Brussels and Moscow signalled their readiness Monday (May 21st) to step up efforts towards settling a long-running dispute over Polish meat exports, one of the issues on the agenda of a contentious EU-Russia summit last week.
According to a European Commission (EC) spokesman, EU Health Commissioner Markos Kyprianou sent a letter to Russian Agriculture Minister Alexy Gordeyev proposing that expert talks on the issue be held “as soon as possible”.
“We wish to treat this matter with urgency and make progress,” EC health spokesman Philip Tod told reporters Monday. “We are ready to meet at the earliest convenience of the Russian authorities to try and take this matter forward.”
Russia imposed a ban on meat imports from Poland in November 2005, citing concerns over Polish food safety controls, and has refused to lift its embargo despite EU assurances that such fears are unjustified.

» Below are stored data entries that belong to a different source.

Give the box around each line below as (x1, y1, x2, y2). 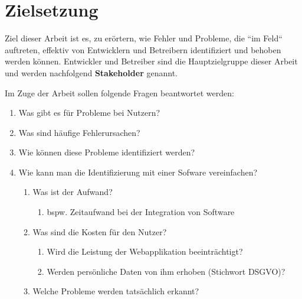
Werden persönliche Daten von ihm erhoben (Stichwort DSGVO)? (47, 265, 285, 277)
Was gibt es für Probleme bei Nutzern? (18, 106, 160, 119)
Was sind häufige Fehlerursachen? (18, 126, 140, 138)
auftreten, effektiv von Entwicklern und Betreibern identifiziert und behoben (5, 43, 281, 56)
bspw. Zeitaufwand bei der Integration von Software (47, 206, 235, 218)
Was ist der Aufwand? (32, 186, 113, 198)
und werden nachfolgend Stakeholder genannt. (5, 66, 178, 79)
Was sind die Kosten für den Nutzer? (32, 225, 167, 238)
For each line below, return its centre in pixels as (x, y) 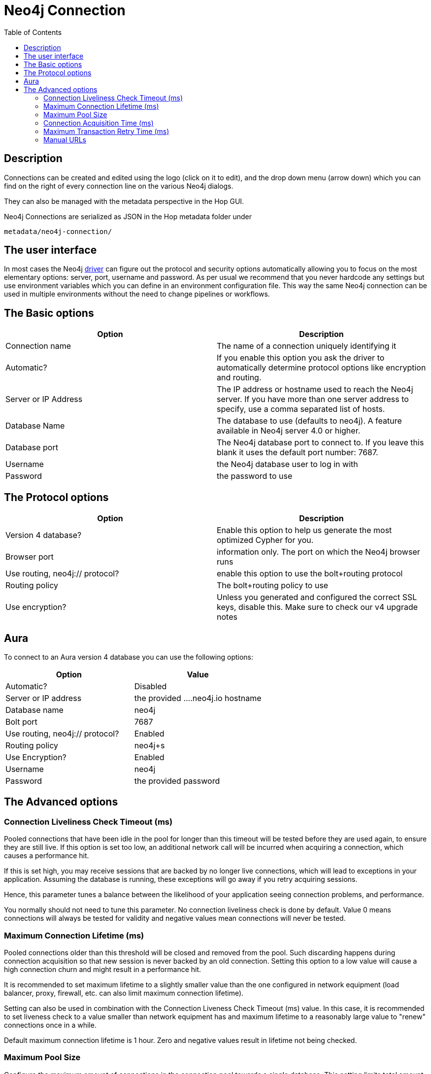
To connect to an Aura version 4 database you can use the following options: (129, 657)
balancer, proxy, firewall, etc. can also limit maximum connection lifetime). (124, 993)
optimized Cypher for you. (265, 540)
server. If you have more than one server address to (313, 399)
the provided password (177, 781)
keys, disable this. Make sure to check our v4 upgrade (317, 607)
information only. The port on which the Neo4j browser (318, 552)
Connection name (38, 346)
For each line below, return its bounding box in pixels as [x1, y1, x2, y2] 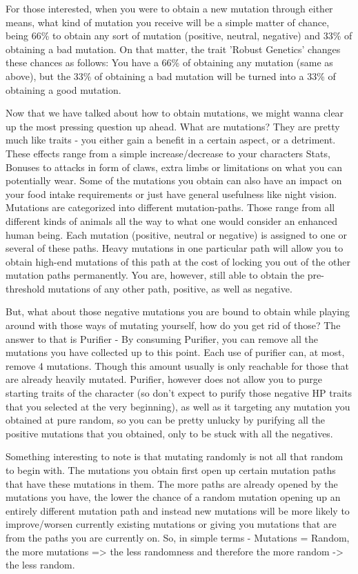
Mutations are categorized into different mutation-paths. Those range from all [6, 200, 335, 215]
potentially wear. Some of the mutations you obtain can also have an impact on [6, 173, 342, 188]
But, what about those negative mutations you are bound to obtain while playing [6, 304, 350, 319]
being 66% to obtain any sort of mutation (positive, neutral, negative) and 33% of [6, 28, 352, 43]
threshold [6, 281, 45, 295]
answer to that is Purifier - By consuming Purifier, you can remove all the [6, 331, 318, 346]
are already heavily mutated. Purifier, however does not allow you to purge [6, 372, 323, 386]
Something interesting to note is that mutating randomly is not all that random [6, 449, 344, 464]
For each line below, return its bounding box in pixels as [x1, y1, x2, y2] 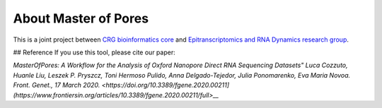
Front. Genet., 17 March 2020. [13, 81, 100, 90]
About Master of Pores [13, 11, 149, 26]
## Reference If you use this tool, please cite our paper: [13, 48, 176, 56]
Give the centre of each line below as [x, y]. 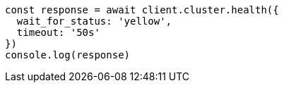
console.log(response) [68, 55]
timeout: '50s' [58, 32]
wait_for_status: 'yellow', [94, 21]
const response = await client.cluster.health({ [142, 10]
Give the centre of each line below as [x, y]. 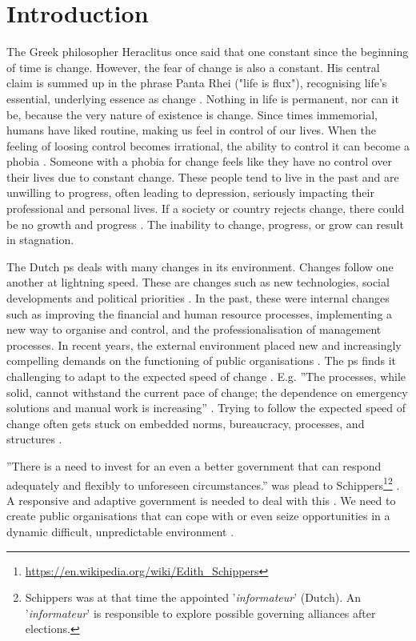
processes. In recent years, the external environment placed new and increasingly [204, 345]
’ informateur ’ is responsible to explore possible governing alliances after [200, 613]
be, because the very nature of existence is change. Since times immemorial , [192, 114]
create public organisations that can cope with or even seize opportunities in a [198, 516]
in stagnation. [40, 240]
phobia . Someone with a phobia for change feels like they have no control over [200, 161]
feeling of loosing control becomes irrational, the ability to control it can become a [208, 145]
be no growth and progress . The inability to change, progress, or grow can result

Viewing the move as politically motivated, Warsaw is in response blocking the start of talks on a new EU-Russia partnership and co-operation agreement. The existing accord, which has been in force since December 1997, is set to expire in November. A new pact would cover a broad range of issues, including energy supplies, economic co-operation and trade.
Kyprianou and Gordeyev met in the Cypriot resort city of Limassol last month in a bid to resolve the meat row ahead of the EU-Russia summit, but made no breakthrough.
During his meeting with German Chancellor Angela Merkel, whose country currently holds the rotating EU presidency, and EC President Jose Manuel Barroso near the southwestern Russian city of Samara last week, Russian President Vladimir Putin refused to lift the embargo on Polish meat imports.
Questioning Russia’s reasons for continuing the ban, Barroso said that if there were justification for such a move, Poland would not be allowed to circulate meat in the EU. “It is very important if you want to have close co-operation to understand that the EU is based on principles of solidarity,” Barroso said at the end of the summit Friday, noting that Poland could not be isolated from the rest of the Union.
Three days later, Putin told his government to step up agricultural trade talks with the EU, signalling Moscow’s readiness to work towards resolving the dispute that has further strained ties with the 27-nation bloc, a key market for Russia, particularly for its energy exports.
“I ask you to intensify this dialogue,” the Russian leader was quoted as telling Gordeyev during a cabinet meeting Monday. “We have to do this. It is necessary to depoliticise these questions and resolve the problem on a professional, expert level.”